8. En troisième lieu, les requérants ne peuvent utilement se prévaloir de ce que l'identité de M. C A et le lien de filiation les unissant sont établis, dès lors que la décision attaquée n'est pas fondée sur un tel motif.

9. En quatrième lieu, les requérants n'apportent que peu d'éléments relatifs à la situation concrète de M. C A en République démocratique du Congo depuis le départ, en 2023, de sa mère, de son frère et de sa sœur, les mandats de transferts d'argent, extraits de conversation et photographies datant majoritairement d'avant leur départ.

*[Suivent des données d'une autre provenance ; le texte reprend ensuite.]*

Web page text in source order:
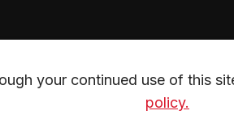
your continued use of this
policy.
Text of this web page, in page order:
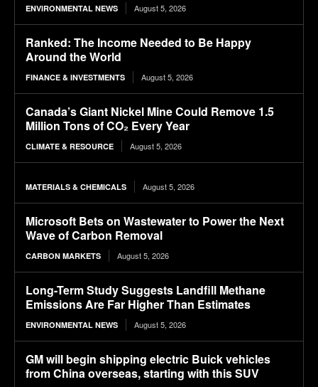
ENVIRONMENTAL NEWS August 5, 2026
Ranked: The Income Needed to Be Happy
Around the World
FINANCE & INVESTMENTS August 5, 2026
Canada’s Giant Nickel Mine Could Remove 1.5
Million Tons of CO₂ Every Year
CLIMATE & RESOURCE August 5, 2026
MATERIALS & CHEMICALS August 5, 2026
Microsoft Bets on Wastewater to Power the Next
Wave of Carbon Removal
CARBON MARKETS August 5, 2026
Long-Term Study Suggests Landfill Methane
Emissions Are Far Higher Than Estimates
ENVIRONMENTAL NEWS August 5, 2026
GM will begin shipping electric Buick vehicles
from China overseas, starting with this SUV
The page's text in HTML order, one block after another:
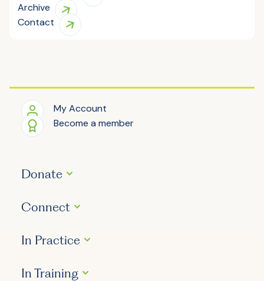
Archive
Contact
My Account
Become a member
Donate
Connect
In Practice
In Training
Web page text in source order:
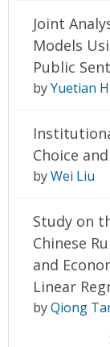
Joint
Models
Public
byYuetian
Choice
byWei Liu
Study on
Chinese
and
Linear
byQiong

Ainsi, compte tenu de ce qui précède, et alors que M. B A est protégé en France depuis 2013, les moyens tirés de la méconnaissance des stipulations de l'article 8 de la convention européenne de sauvegarde des droits de l'homme et des libertés fondamentales et de l'erreur manifeste d'appréciation de sa situation personnelle ne peuvent qu'être écartés.

10. En cinquième lieu, il ne ressort pas des pièces du dossier que l'administration n'aurait pas pris en considération la qualité de réfugié de M. B A, en méconnaissance de la directive 2003/86/CE du Conseil du 22 septembre 2003.

11. En dernier lieu, le moyen tiré de la méconnaissance des stipulations du paragraphe premier de l'article 3 de la convention internationale relative aux droits de l'enfant est inopérant dès lors que M. C A était majeur à la date de la décision attaquée. Par ailleurs, et à supposer que ce moyen vise son frère et sa sœur mineurs, les pièces produites ne permettent pas d'établir une continuité des liens unissant la fratrie depuis le départ de ces derniers pour la France.

12. Il résulte de tout ce qui précède que les conclusions à fin d'annulation présentées par les requérants doivent être rejetées. Par voie de conséquence, leurs conclusions à fin d'injonction sous astreinte ainsi que celles qui sont relatives aux frais liés au litige doivent l'être également.

D E C I D E :

Article 1er : La requête de M. A et M. A est rejetée.

Article 2 : Le présent jugement sera notifié à M. B A, à M. C A, à Me Bourgeois et au ministre de l'intérieur et des outre-mer.

Délibéré après l'audience du 1er juillet 2024, à laquelle siégeaient :

Mme Le Barbier, présidente,

Mme André, première conseillère,

Mme Heng, conseillère.

Rendu public par mise à disposition au greffe le 22 juillet 2024.

La rapporteure,

H. HENGLa présidente,

M. LE BARBIER

La greffière,

A. VOISIN

La République mande et ordonne au ministre de l'intérieur et des outre-mer en ce qui le concerne ou à tous commissaires de justice à ce requis en ce qui concerne les voies de droit commun contre les parties privées, de pourvoir à l'exécution de la présente décision.